Oh, and of course, King George III. Played by Jonathan Groff, he only sings three songs. All three times, it's just him on stage, occasionally with minions, and he actually only sings the one song, just with different lyrics, but his decorum upon entrances and exits gradually decreases as America starts winning wars and so on. This is a fantastic piece of comedy, and also a bit of a political commentary, and his songs are the only ones that don't have any rap in them at all. It's a proper show number like you'd expect from any other show, and it's hilarious. I believe the character only has about nine minutes of stage time, but they are definitely worth it. Everyone was wetting themselves laughing every time Jonathan Groff made it on stage.




The different character’s raps have different rhythms marking the different characters, different feels to them, as well as their costumes, and their respective songs, I they’re given them. A special shout out here has to go to narrator and antagonist Aaron Burr, played by Leslie Odom Jr. Apart from the fact that that man’s voice is possibly one of the most beautiful things I have ever heard (do yourself a favour and look him up-he has a jazz album on Spotify if you don’t feel like listening to this cast album, and he was also on Smash), his acting really truly made the show for me. For the show’s ‘bad guy’, he’s terribly difficult to dislike. His songs ‘Wait For It’ and ‘The Room Where It Happens’ are instantly relatable, beautifully sung, and real milestones in character development. If you listen to nothing else on this album, listen to those two songs. For me. Please.

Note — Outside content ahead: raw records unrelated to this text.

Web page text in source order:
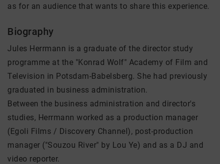
as for an audience that wants to share this experience.
Biography
Jules Herrmann is a graduate of the director study
programme at the "Konrad Wolf" Academy of Film and
Television in Potsdam-Babelsberg. She had previously
graduated in business administration.
Between the business administration and director's
studies, Herrmann worked as a production manager
(Egoli Films / Discovery Channel), post-production
manager ("Souzou River" by Lou Ye) and as a DJ and
video reporter.

You will cry. The famous duel between Hamilton and Burr is the second to last song of the show, and it is beautiful. Another fantastic use of the turntable, plus a delicate and heart-rending soliloquy, with second long reprises from earlier songs and characters, just enough to keep tearing your heart to shreds. You’ll bawl, and you’ll love it. Burr’s final verse in the song ‘The World Was Wide Enough’ was something that didn’t really hit me just listening to the recording. I was still reeling from the action of the song, and I never really heard it. During the show, it was beautifully devastating in the most joyously painful of ways to watch his face during that final verse. That’s the definition of brilliant acting right there-to make something so painful so perversely enjoyable to the audience. There’s a reason we go and see these shows, go see any art. We want to feel something, and by god, this show will make you feel something.

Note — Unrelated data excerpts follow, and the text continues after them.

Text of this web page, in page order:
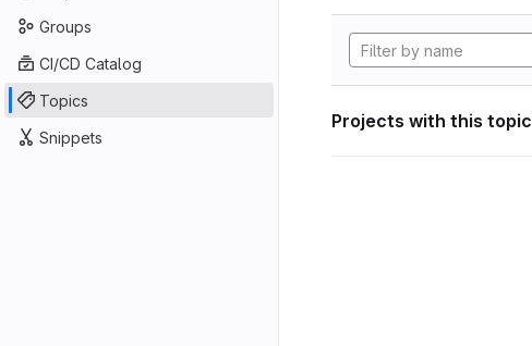
Groups
CI/CD Catalog
Topics
Snippets
Projects with this topic

I could go on for longer, and I may update this as I think of other things, but I’ve already written far too much, so I’ll leave it here. The tag line for the show America then told by America now, and even if the show wasn’t as well-constructed and performed as it is, you can see the difference it is going to be making to school children (who are being let in in school groups for very cheap-I think it’s for $10), who are never going to know theatre that isn’t led by POC, has gorgeous, strong, female leads, and have a very handy study tool for their American history classes. Half of the world’s population can rap you Alexander Hamilton’s origin story. I’m Australian, and I can rap you two cabinet battles, both sides, if you ask me really nicely. This show really makes you care-in the first act, you want them to win the war, to get the girl, to survive, but by the second act, you really are desperate to know how Hamilton is going to get his financial plan through congress. It’s a little ridiculous, I love it, and if you give it a chance, you will too.